I don't know about you, but although I left school 16 years ago - wait, WHAT??! Shit, I'm old - I still see September as the start of a new year. It's almost as good as January as far as I'm concerned.
So it seems fitting that our September brought us lots of changes.
We moved house. That's right. Stressful, chaotic, no idea where my beloved Russell & Bromley bag has gone in the big move. But not only have we moved house, but we have moved to a village. It's so beautiful, I didn't see myself as the 'country bumpkin' type, but it's growing on me. It's very peaceful, and quaint - although the church bell practise is still yet to grow on me. Why on earth do they need to practise so much?!

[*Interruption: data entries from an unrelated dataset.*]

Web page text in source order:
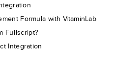
Formula with VitaminLab
Fullscript?
Integration
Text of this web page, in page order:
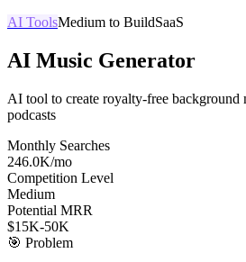
AI ToolsMedium to BuildSaaS
AI Music Generator
AI tool to create royalty-free background
podcasts
Monthly Searches
246.0K/mo
Competition Level
Medium
Potential MRR
$15K-50K
🎯 Problem
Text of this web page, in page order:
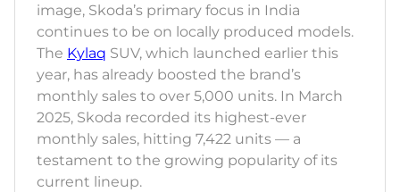
image, Skoda’s primary focus in India
continues to be on locally produced models.
The Kylaq SUV, which launched earlier this
year, has already boosted the brand’s
monthly sales to over 5,000 units. In March
2025, Skoda recorded its highest-ever
monthly sales, hitting 7,422 units — a
testament to the growing popularity of its
current lineup.
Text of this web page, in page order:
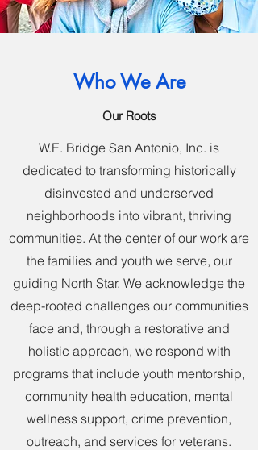
Who We Are
Our Roots
W.E. Bridge San Antonio, Inc. is
dedicated to transforming historically
disinvested and underserved
neighborhoods into vibrant, thriving
communities. At the center of our work are
the families and youth we serve, our
guiding North Star. We acknowledge the
deep-rooted challenges our communities
face and, through a restorative and
holistic approach, we respond with
programs that include youth mentorship,
community health education, mental
wellness support, crime prevention,
outreach, and services for veterans.
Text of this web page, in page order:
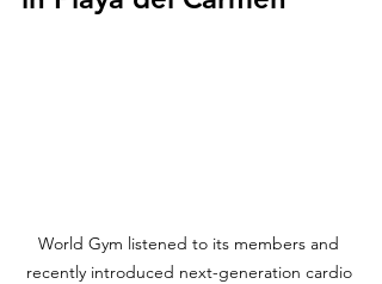
World Gym listened to its members and
recently introduced next-generation cardio
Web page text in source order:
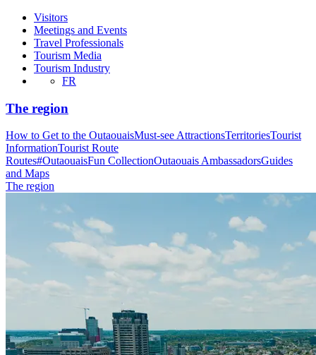
Visitors
Meetings and Events
Travel Professionals
Tourism Media
Tourism Industry
FR
The region
How to Get to the OutaouaisMust-see AttractionsTerritoriesTourist
InformationTourist Route
Routes#OutaouaisFun CollectionOutaouais AmbassadorsGuides
and Maps
The region
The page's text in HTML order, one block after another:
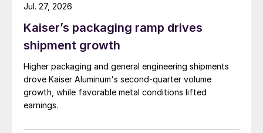
Kaiser’s packaging ramp drives
shipment growth
Higher packaging and general engineering shipments
drove Kaiser Aluminum's second-quarter volume
growth, while favorable metal conditions lifted
earnings.
Jul. 27, 2026
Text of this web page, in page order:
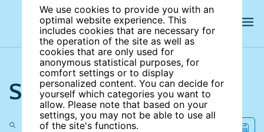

Molly started school. It feels like it's been a long time coming, with Molly being more than ready for it. However, a few days before, I started looking at Molly. That sounds odd - I do look at Molly, but I mean really looking at her, taking it in, that my baby is actually growing up. She is still very young but I know that in less than a year, she won't be as little. And she has started denying me kisses at bedtime - I HATE that. Really hate that. She used to love our kisses and cuddles in bed but now pushes me away. Im assured it's a girl thing as our son, Jack, albeit only 9 months, is so very different! He loves a snuggle with me....
So after all this craziness, my mum and dad are selling their house. Wait. Did I say 'there' house? Whoops, I meant MY house. The house I grew up in. From nappies to falling up the stairs blind drunk and inviting boys back to sitting in my room waiting for James (daddy to Molly and Jack and my other half!) to text me back.
Selling my childhood home is really starting to get to me. Some people don't understand it. 'It's just bricks!' But to me it's waaaaay more. It's memories. The BEST memories.
So change is good. And one day I won't want the change to change - but for now, I'm just getting used to our new life.